Interai shall defend, indemnify and hold Customer harmless from any direct damage or claim brought by a third party alleging that the Software, WorkApss or any of the services infringe such third party’s intellectual property rights. Interai’s indemnification obligation shall be conditioned on provision of a written notice of the claim by Customer to Interai promptly after becoming aware thereof; Interai having sole control over the defense and settlement of the claim; and Customer providing reasonable cooperation in the defense at Interai’s expense. Notwithstanding anything to the contrary, Interai’s indemnification obligations hereunder shall not apply if: Customer made any changes to the Software or combined it with any third-party software or if Interai created any deliverables or modifications pursuant to Customer’s instructions, materials or specifications.


except for claims arising from breach of confidentiality or misappropriation of either party’s intellectual property rights, in no event shall either party or its affiliates be liable tot he other party or any third party, under any legal theory, whether contract, tort or otherwise, for any indirect, incidental, consequential or punitive damages, including without limitation, damages for loss of business profits, business interruption, loss of information or loss of data. notwithstanding anything to the contrary, Interai’s and/or its affiliate’s aggregate liability shall not exceed the amounts actually paid by customer to Interai herein during the twelve (12) months period preceding the event that gave rise to the claim.
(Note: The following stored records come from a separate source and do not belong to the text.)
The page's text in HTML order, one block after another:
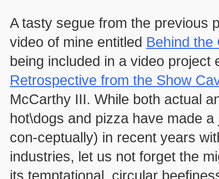
A tasty segue from the previous
video of mine entitled Behind the
being included in a video project
Retrospective from the Show
McCarthy III. While both actual
hot\dogs and pizza have made
con-ceptually) in recent years
industries, let us not forget the
its temptational, circular
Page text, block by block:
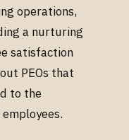
operations,
a nurturing
satisfaction
PEOs that
to the
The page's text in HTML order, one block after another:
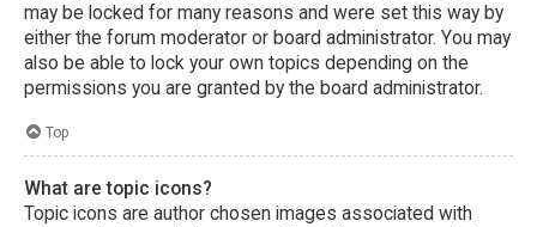
may be locked for many reasons and were set this way by
either the forum moderator or board administrator. You may
also be able to lock your own topics depending on the
permissions you are granted by the board administrator.
Top
What are topic icons?
Topic icons are author chosen images associated with
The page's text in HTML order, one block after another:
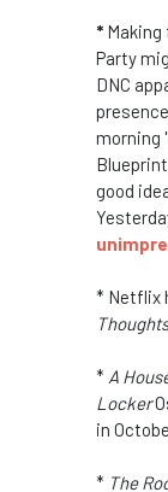
*
Party
DNC
morning
good
* Netflix
Thoughts
* A
Locker
in
* The
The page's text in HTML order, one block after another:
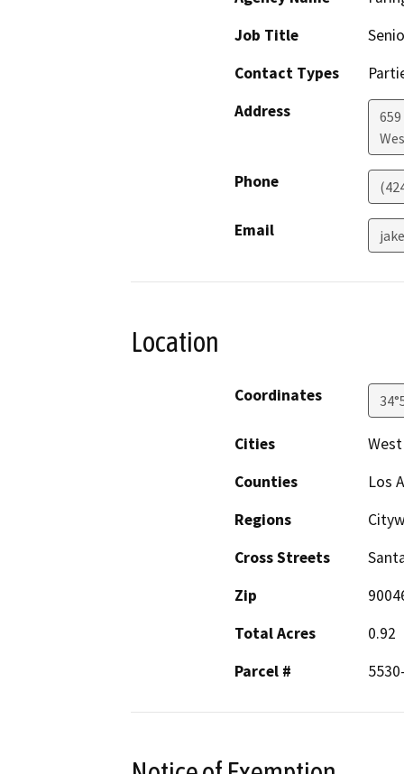
Job Title
Contact Types
Address
Phone
Email
Location
Coordinates
Cities
Counties
Los
Regions
Cross Streets
Zip
Total Acres
0.92
Parcel #
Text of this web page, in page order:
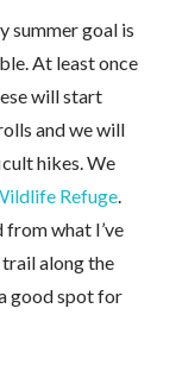
summer goal is
At least once
will start
and we will
hikes. We
Refuge.
what I’ve
along the
good spot for
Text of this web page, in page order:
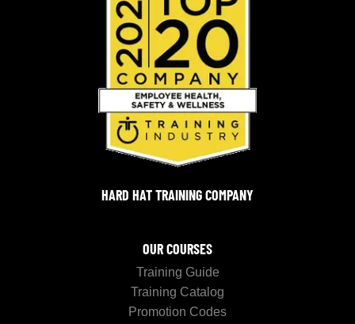
HARD HAT TRAINING COMPANY
OUR COURSES
Training Guide
Training Catalog
Promotion Codes
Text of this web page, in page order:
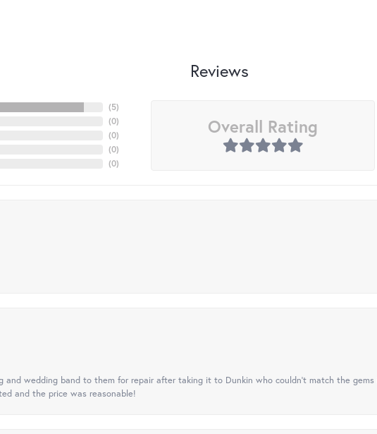
Reviews
(5)
(0)
(0)
(0)
(0)
Overall Rating
and wedding band to them for repair after taking it to Dunkin who couldn't match the
and the price was reasonable!
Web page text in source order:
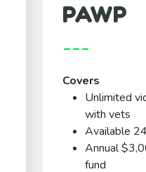
PAWP
---
Covers
Unlimited
with vets
Available
Annual
fund
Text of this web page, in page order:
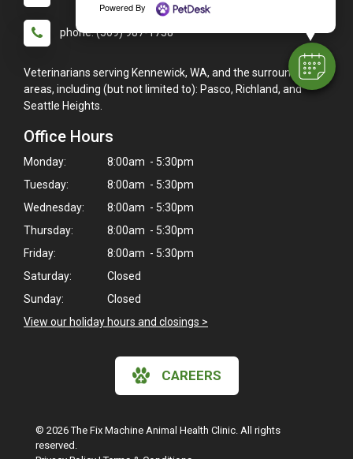
Powered By
phone: (509) 987-1738
Veterinarians serving Kennewick, WA, and the surrounding
areas, including (but not limited to): Pasco, Richland, and
Seattle Heights.
Office Hours
Monday:
8:00am - 5:30pm
Tuesday:
8:00am - 5:30pm
Wednesday:
8:00am - 5:30pm
Thursday:
8:00am - 5:30pm
Friday:
8:00am - 5:30pm
Saturday:
Closed
Sunday:
Closed
View our holiday hours and closings >
CAREERS
© 2026 The Fix Machine Animal Health Clinic. All rights
reserved.
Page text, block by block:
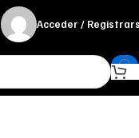
Acceder /
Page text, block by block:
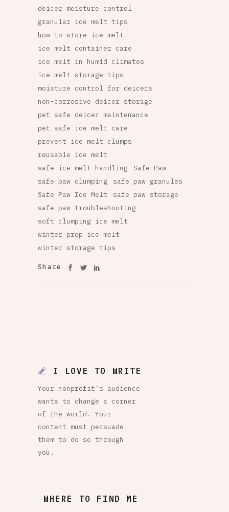
deicer moisture control
granular ice melt tips
how to store ice melt
ice melt container care
ice melt in humid climates
ice melt storage tips
moisture control for deicers
non-corrosive deicer storage
pet safe deicer maintenance
pet safe ice melt care
prevent ice melt clumps
reusable ice melt
safe ice melt handling
Safe Paw
safe paw clumping
safe paw granules
Safe Paw Ice Melt
safe paw storage
safe paw troubleshooting
soft clumping ice melt
winter prep ice melt
winter storage tips
Share
I LOVE TO WRITE
Your nonprofit’s audience
wants to change a corner
of the world. Your
content must persuade
them to do so through
you.
WHERE TO FIND ME
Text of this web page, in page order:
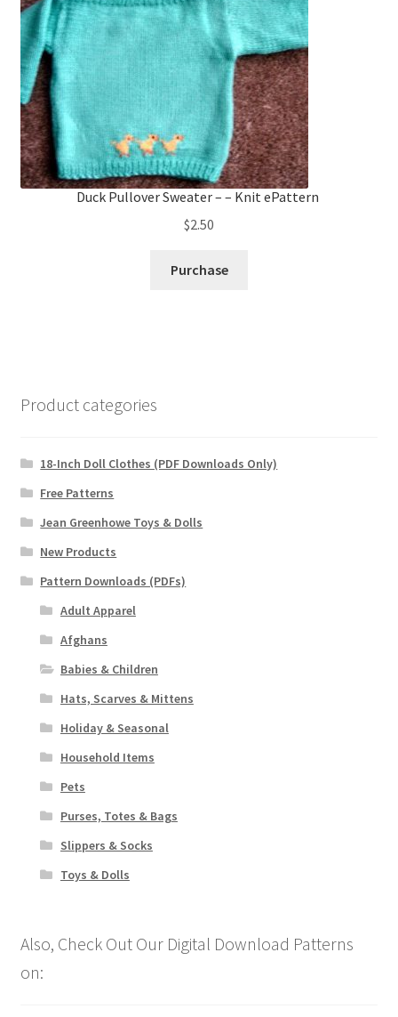
Duck Pullover Sweater – – Knit ePattern
$2.50
Purchase
Product categories
18-Inch Doll Clothes (PDF Downloads Only)
Free Patterns
Jean Greenhowe Toys & Dolls
New Products
Pattern Downloads (PDFs)
Adult Apparel
Afghans
Babies & Children
Hats, Scarves & Mittens
Holiday & Seasonal
Household Items
Pets
Purses, Totes & Bags
Slippers & Socks
Toys & Dolls
Also, Check Out Our Digital Download Patterns
on:

(i) This Agreement is the entire agreement between Customer and Interai in respect of the subject matter herein and this Agreement shall not be modified except as provided herein; (ii) This Agreement is governed by the laws of the State of Israel without regard to conflict of laws provisions thereof. The courts of Tel Aviv-Jaffa, Israel shall have exclusive jurisdiction and venue to adjudicate any dispute arising out of this Agreement and both parties hereby irrevocably submit to the exclusive jurisdiction of those courts; (iii)Neither party may assign or otherwise transfer this Agreement or any of its rights and obligations under this Agreement to any third party without the prior written consent of the other party. Any unauthorized assignment will be void and of no force or effect. Notwithstanding the foregoing, Interai may assign and transfer all of its rights and obligations herein in connection with a merger, consolidation, reorganization or sale of all or substantially all of its assets; (iv) unless otherwise expressly provided, no provisions of this Agreement are intended or shall be construed to confer upon or give to any person or entity other than Customer and Interai, any rights, remedies or other benefits under or by reason of the Agreement; (v) no failure or delay by either party in exercising any right, power or remedy shall operate as a waiver thereof. Waivers must be explicit and in writing.